Accelerating materials research by integrating automation with artificial intelligence is increasingly recognized as a grand scientific challenge to discover and develop materials for emerging and future technologies. While the solid state materials science community has demonstrated a broad range of high throughput methods and effectively leveraged computational techniques to accelerate individual research tasks, revolutionary acceleration of materials discovery has yet to be fully realized. This perspective review presents a framework and ontology to outline a materials experiment lifecycle and visualize materials discovery workflows, providing a context for mapping the realized levels of automation and the next generation of autonomous loops in terms of scientific and automation complexity. Expanding autonomous loops to encompass larger portions of complex workflows will require integration of a range of experimental techniques as well as automation of expert decisions, including subtle reasoning about data quality, responses to unexpected data, and model design. Recent demonstrations of workflows that integrate multiple techniques and include autonomous loops, combined with emerging advancements in artificial intelligence and high throughput experimentation, signal the imminence of a revolution in materials discovery.

Fig. 1. High level comparison of paradigms for materials/molecular sciences. Left: current paradigm exemplified with redox flow batteries. Right: closed-loop discovery utilizing inverse design and a tightly integrated workflow to enable faster identification, scale-up and manufacturing. Figure reproduced from Science, 361, 6400, 360–365 with permission from The American Association for the Advancement of Science.

Fig. 2. (a) Overview of core research tasks with arrows indicating the cyclic execution of a traditional materials science experimental workflow. (b) Acceleration of each task in a workflow can be obtained by incorporating acceleration technique(s), as represented by these 6 types of accelerators.

Fig. 3. Workflow diagrams of accelerated materials experimentation spanning a range of techniques, strategies and research goals. Based on (a) Nikolaev et al., (b) Yan et al., (c) Kusne et al., and (d) Li et al., each workflow involves accelerated tasks with various levels of automation and task-to-task integration. The productivity for a single pass through the workflow is noted, corresponding to the number of equivalent traditional experiments for (a)–(c) and duration of traditional experiments for (d). Feedback loops are each labelled with the approximate number of iterations per workflow execution (bold), and in (a) and (c) the percentage of iterations involving expert mediation is also approximated (italics).

Fig. 4. Visualization of the landscape of materials experiment workflow in terms of the scientific complexity of automated tasks and the workflow automation complexity, which is based on the number, variety, speed, and difficulty of experimental steps in the workflow.

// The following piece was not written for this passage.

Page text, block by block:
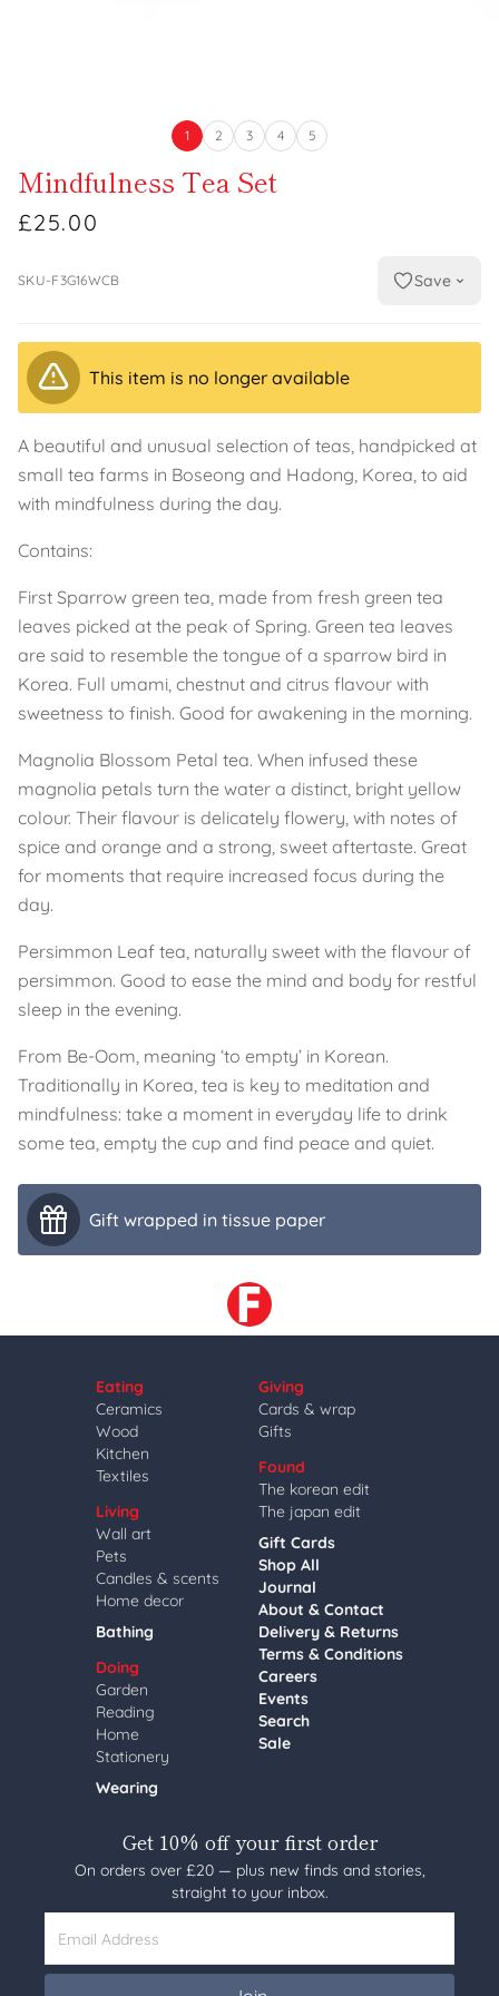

The advancements in combinatorial materials science and high throughput experimentation (CMS/HTE) have been largely along this latter (horizontal) axis, and initial demonstrations of autonomous loops have made progress on the former (vertical) axis with automation of more intellectually challenging research tasks. The nominal location of the 4 workflows from Fig. 3 are noted by stars. While research will push the frontier of automated experiments along both axes (arrows with italics), the most complex scientific tasks will remain the responsibility of human experts for the foreseeable future.